▶ WHAT TO DO: Copy each line from the records below in which the word "https" is found.

▶ DATA:
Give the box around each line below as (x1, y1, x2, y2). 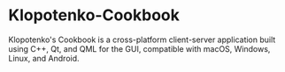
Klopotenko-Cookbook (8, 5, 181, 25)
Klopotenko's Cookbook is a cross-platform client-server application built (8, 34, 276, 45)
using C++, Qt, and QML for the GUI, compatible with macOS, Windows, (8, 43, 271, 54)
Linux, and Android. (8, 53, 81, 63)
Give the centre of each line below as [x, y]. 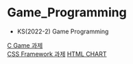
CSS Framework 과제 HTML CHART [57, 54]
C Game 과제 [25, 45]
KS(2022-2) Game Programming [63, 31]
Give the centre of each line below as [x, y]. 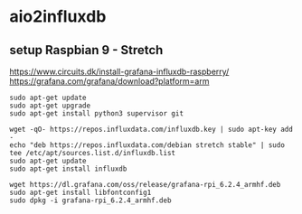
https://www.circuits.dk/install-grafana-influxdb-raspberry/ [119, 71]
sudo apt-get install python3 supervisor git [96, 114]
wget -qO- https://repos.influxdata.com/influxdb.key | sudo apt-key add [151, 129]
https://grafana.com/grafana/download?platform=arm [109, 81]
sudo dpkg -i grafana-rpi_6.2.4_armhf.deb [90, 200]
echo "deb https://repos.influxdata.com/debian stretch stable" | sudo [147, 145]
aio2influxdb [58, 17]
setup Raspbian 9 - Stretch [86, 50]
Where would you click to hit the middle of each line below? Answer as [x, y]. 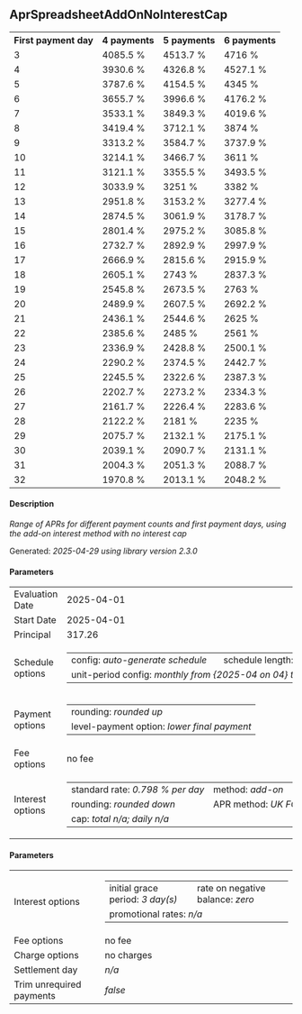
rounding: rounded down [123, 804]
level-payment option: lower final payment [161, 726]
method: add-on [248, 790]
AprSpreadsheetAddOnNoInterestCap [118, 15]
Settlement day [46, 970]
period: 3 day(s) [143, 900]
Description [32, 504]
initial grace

▶ PROBLEM SOLUTION:
https://www.circuits.dk/install-grafana-influxdb-raspberry/ [119, 71]
wget -qO- https://repos.influxdata.com/influxdb.key | sudo apt-key add [151, 129]
https://grafana.com/grafana/download?platform=arm [109, 81]
echo "deb https://repos.influxdata.com/debian stretch stable" | sudo [147, 145]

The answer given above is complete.